- Born: 22 January 1924 Calabar
- Died: 16 October 2004 (aged 80)
- Education: Queen's College, Lagos and North Western Polytechnic
- Occupation: Chartered librarian
- Known for: writing Nigerian history
- Spouse: Chief Essien Oku 1956
- Children: one son, two daughters

= Ekei Essien Oku =

Nigerian librarian, historian and writer (1924–2004)

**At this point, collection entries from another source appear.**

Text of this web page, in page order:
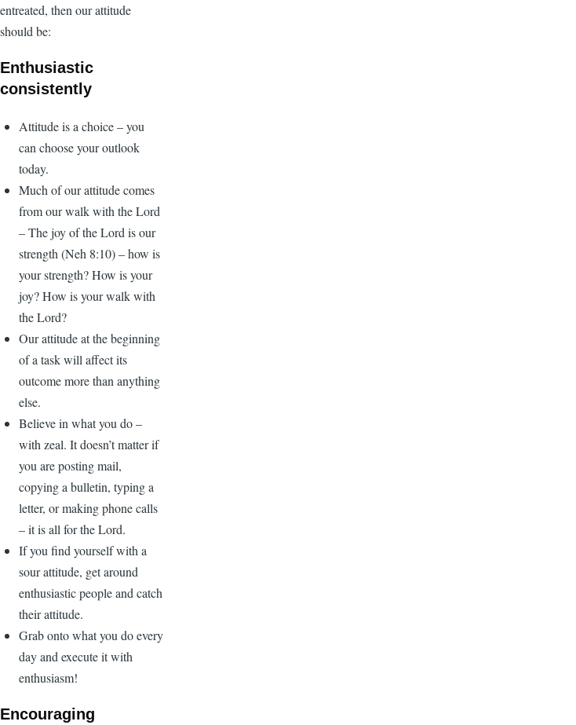
entreated, then our attitude
should be:
Enthusiastic
consistently
Attitude is a choice – you
can choose your outlook
today.
Much of our attitude comes
from our walk with the Lord
– The joy of the Lord is our
strength (Neh 8:10) – how is
your strength? How is your
joy? How is your walk with
the Lord?
Our attitude at the beginning
of a task will affect its
outcome more than anything
else.
Believe in what you do –
with zeal. It doesn’t matter if
you are posting mail,
copying a bulletin, typing a
letter, or making phone calls
– it is all for the Lord.
If you find yourself with a
sour attitude, get around
enthusiastic people and catch
their attitude.
Grab onto what you do every
day and execute it with
enthusiasm!
Encouraging
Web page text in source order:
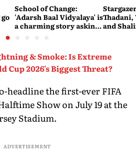
School of Change:
'Adarsh Baal Vidyalaya' is
a charming story asking
system
Thadani,
and
& Smoke: Is Extreme
Cup 2026's Biggest Threat?
headline the first-ever FIFA
Show on July 19 at the
Stadium.
ADVERTISEMENT
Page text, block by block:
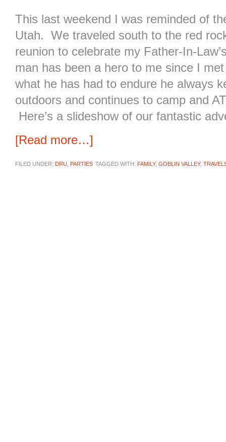
This last weekend I was reminded of
Utah. We traveled south to the red
reunion to celebrate my Father-In-
man has been a hero to me since I
what he has had to endure he always
outdoors and continues to camp and
Here’s a slideshow of our fantastic
[Read more…]
FILED UNDER: DRU PARTIES TAGGED WITH: FAMILY, GOBLIN VALLEY,
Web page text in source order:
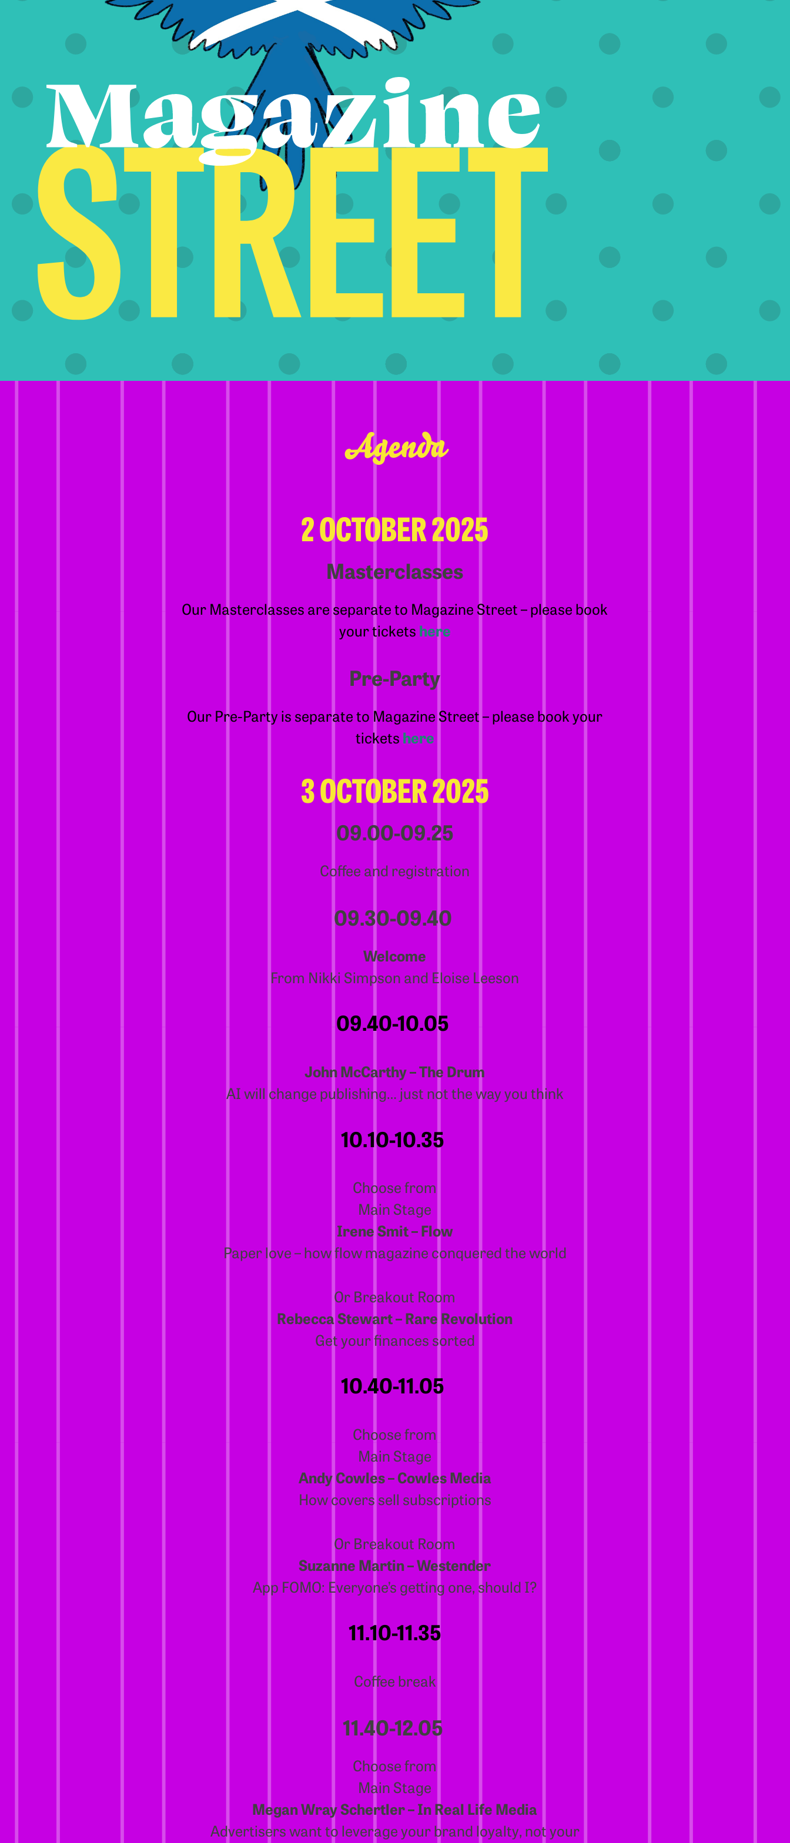
Agenda
2 OCTOBER 2025
Masterclasses
Our Masterclasses are separate to Magazine Street – please book
your tickets here
Pre-Party
Our Pre-Party is separate to Magazine Street – please book your
tickets here
3 OCTOBER 2025
09.00-09.25
Coffee and registration
09.30-09.40
Welcome
From Nikki Simpson and Eloise Leeson
09.40-10.05
John McCarthy – The Drum
AI will change publishing… just not the way you think
10.10-10.35
Choose from
Main Stage
Irene Smit – Flow
Paper love – how flow magazine conquered the world
Or Breakout Room
Rebecca Stewart – Rare Revolution
Get your finances sorted
10.40-11.05
Choose from
Main Stage
Andy Cowles – Cowles Media
How covers sell subscriptions
Or Breakout Room
Suzanne Martin – Westender
App FOMO: Everyone’s getting one, should I?
11.10-11.35
Coffee break
11.40-12.05
Choose from
Main Stage
Megan Wray Schertler – In Real Life Media
Advertisers want to leverage your brand loyalty, not your
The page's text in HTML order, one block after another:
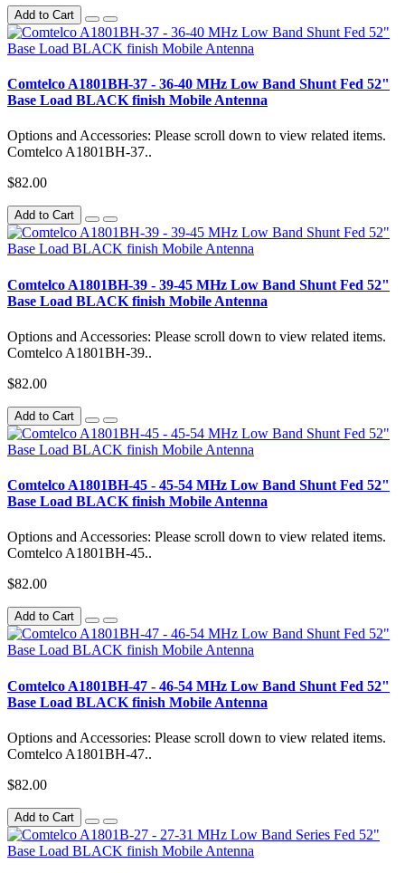
Add to Cart
Comtelco A1801BH-37 - 36-40 MHz Low Band Shunt Fed 52"
Base Load BLACK finish Mobile Antenna
Options and Accessories: Please scroll down to view related items.
Comtelco A1801BH-37..
$82.00
Add to Cart
Comtelco A1801BH-39 - 39-45 MHz Low Band Shunt Fed 52"
Base Load BLACK finish Mobile Antenna
Options and Accessories: Please scroll down to view related items.
Comtelco A1801BH-39..
$82.00
Add to Cart
Comtelco A1801BH-45 - 45-54 MHz Low Band Shunt Fed 52"
Base Load BLACK finish Mobile Antenna
Options and Accessories: Please scroll down to view related items.
Comtelco A1801BH-45..
$82.00
Add to Cart
Comtelco A1801BH-47 - 46-54 MHz Low Band Shunt Fed 52"
Base Load BLACK finish Mobile Antenna
Options and Accessories: Please scroll down to view related items.
Comtelco A1801BH-47..
$82.00
Add to Cart
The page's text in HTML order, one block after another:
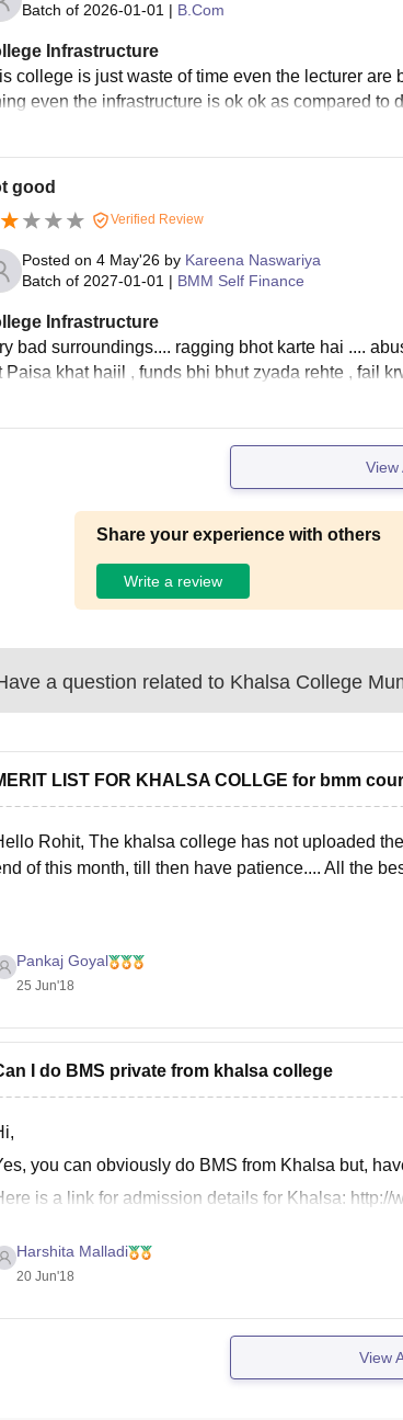
Batch of 2026-01-01 | B.Com
Infrastructure
college is just waste of time even the lecturer are
even the infrastructure is ok ok as compared to
good
Verified Review
Posted on 4 May'26by Kareena Naswariya
Batch of 2027-01-01 | BMM Self Finance
Infrastructure
bad surroundings.... ragging bhot karte hai ....
Paisa khat haiil , funds bhi bhut zyada rehte , fail
View
Share your experience with others
Write a review
a question related to Khalsa College
LIST FOR KHALSA COLLGE for bmm
Rohit, The khalsa college has not uploaded
of this month, till then have patience.... All the
Pankaj Goyal
25 Jun'18
I do BMS private from khalsa college
you can obviously do BMS from Khalsa but,
is a link for admission details for Khalsa:
Harshita Malladi
20 Jun'18
View
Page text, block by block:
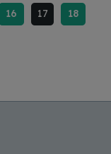
16 17 18
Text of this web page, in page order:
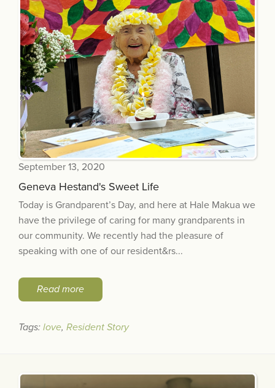
September 13, 2020
Geneva Hestand's Sweet Life
Today is Grandparent’s Day, and here at Hale Makua we
have the privilege of caring for many grandparents in
our community. We recently had the pleasure of
speaking with one of our resident&rs...
Read more
Tags: love, Resident Story
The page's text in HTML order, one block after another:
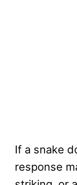
If a snake
response
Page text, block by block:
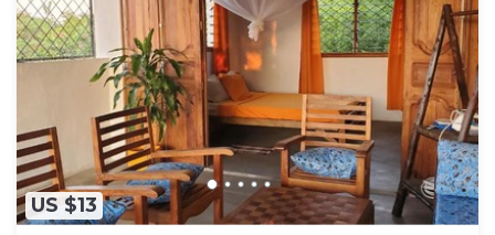
US $13
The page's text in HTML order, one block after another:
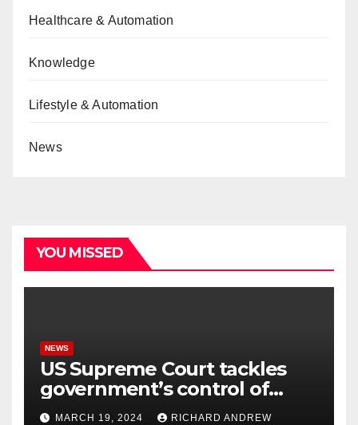
Healthcare & Automation
Knowledge
Lifestyle & Automation
News
YOU MISSED
NEWS
US Supreme Court tackles
government’s control of
online misinformation.
MARCH 19, 2024 RICHARD ANDREW
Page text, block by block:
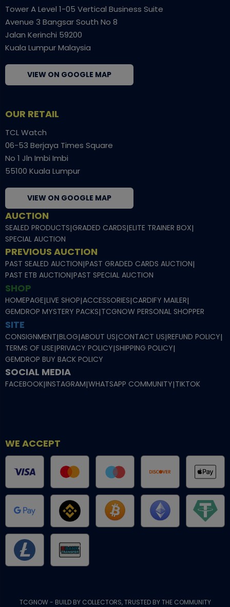
Tower A Level 1-05 Vertical Business Suite
Avenue 3 Bangsar South No 8
Jalan Kerinchi 59200
Kuala Lumpur Malaysia
VIEW ON GOOGLE MAP
OUR RETAIL
TCL Watch
06-53 Berjaya Times Square
No 1 Jln Imbi Imbi
55100 Kuala Lumpur
VIEW ON GOOGLE MAP
AUCTION
SEALED PRODUCTS|GRADED CARDS|ELITE TRAINER BOX|
SPECIAL AUCTION
PREVIOUS AUCTION
PAST SEALED AUCTION|PAST GRADED CARDS AUCTION|
PAST ETB AUCTION|PAST SPECIAL AUCTION
SHOP
HOMEPAGE|LIVE SHOP|ACCESSORIES|CARDIFY MAILER|
GEMDROP MYSTERY PACKS|TCGNOW PERSONAL SHOPPER
SITE
CONSIGNMENT|BLOG|ABOUT US|CONTACT US|REFUND POLICY|
TERMS OF USE|PRIVACY POLICY|SHIPPING POLICY|
GEMDROP BUY BACK POLICY
SOCIAL MEDIA
FACEBOOK|INSTAGRAM|WHATSAPP COMMUNITY|TIKTOK
WE ACCEPT
TCGNOW - BUILD BY COLLECTORS, TRUSTED BY THE COMMUNITY
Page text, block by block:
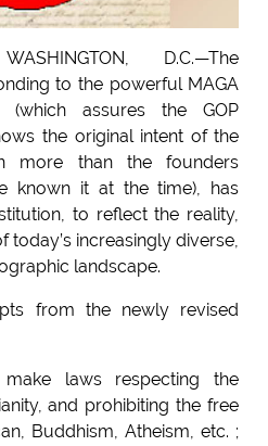
D.C.—The
to the powerful MAGA
assures the GOP
the original intent of the
more than the founders
known it at the time), has
to reflect the reality,
today’s increasingly diverse,
landscape.
from the newly revised
laws respecting the
and prohibiting the free
Buddhism, Atheism, etc. ;
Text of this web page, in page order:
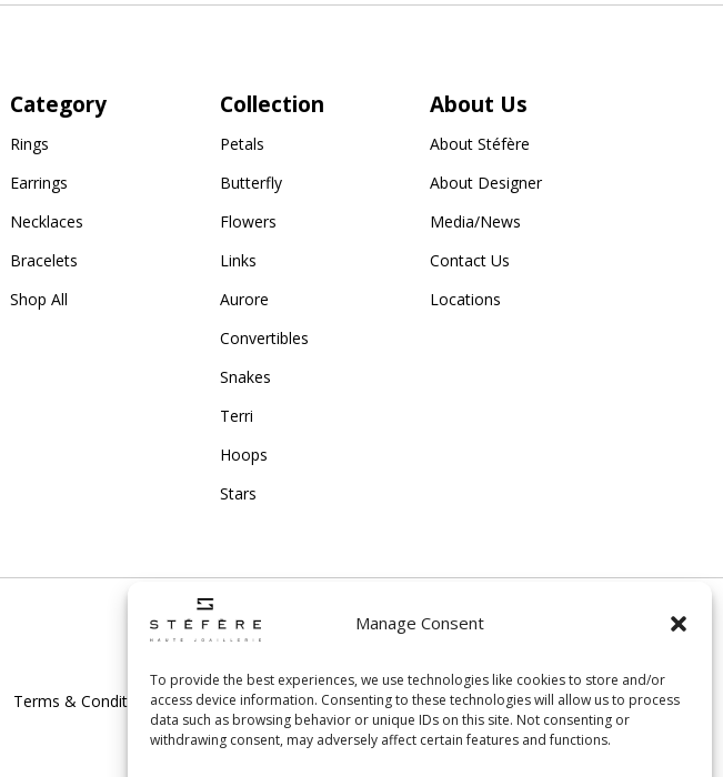
Manage Consent
To provide the best experiences, we use technologies like cookies to store and/or
access device information. Consenting to these technologies will allow us to process
data such as browsing behavior or unique IDs on this site. Not consenting or
withdrawing consent, may adversely affect certain features and functions.
Category
Rings
Earrings
Necklaces
Bracelets
Shop All
Collection
Petals
Butterfly
Flowers
Links
Aurore
Convertibles
Snakes
Terri
Hoops
Stars
About Us
About Stéfère
About Designer
Media/News
Contact Us
Locations
Shipping and Return Policy|
Terms & Conditions| Privacy Policy|Cookie Policy|Creative Agency
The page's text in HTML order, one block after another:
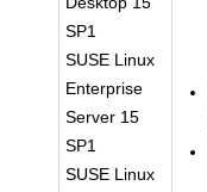
SP1
SUSE Linux
Enterprise
Server 15
SP1
SUSE Linux

Ekei Essien Oku (22 January 1924 – 16 October 2004) was a Nigerian librarian, historian, and writer. She was one of the first chartered librarians in Nigeria and the first woman to be a Chief Librarian in Nigeria. She has published her research into the history of Nigeria based on the account of missionaries who recorded dates on the formation of towns in the 17th century.

== Life ==
Oku was born in Calabar in January 1924. She was educated in Nigeria, including Queen's College, Lagos. She first worked as a teacher before she went to work as a librarian and she was sent to London to study at the North Western Polytechnic (now part of the University of North London). She returned to Nigeria where she became the first woman from Nigeria to become a chartered librarian in 1953. This was just two years after the first man, Kalu Chima Okorie, in 1951. She was the first woman chief librarian in Nigeria in 1964. and she held that position in Calabar and in Lagos.

Oku researched and wrote, "The Kings and Chiefs of Old Calabar (1785–1925)". The book was published in 1989. She studied the records taken by missionaries including the time of the slave revolt and she believed that the slaves supported their masters. Although the slaves wanted freedom once their masters were killed, they were keen to find justice or revenge for their masters' killers.

Oku was profiled in 2000 by the BBC in a half-hour study of her life and work "African Perspective". She died on 16 October 2004, at the age of 80.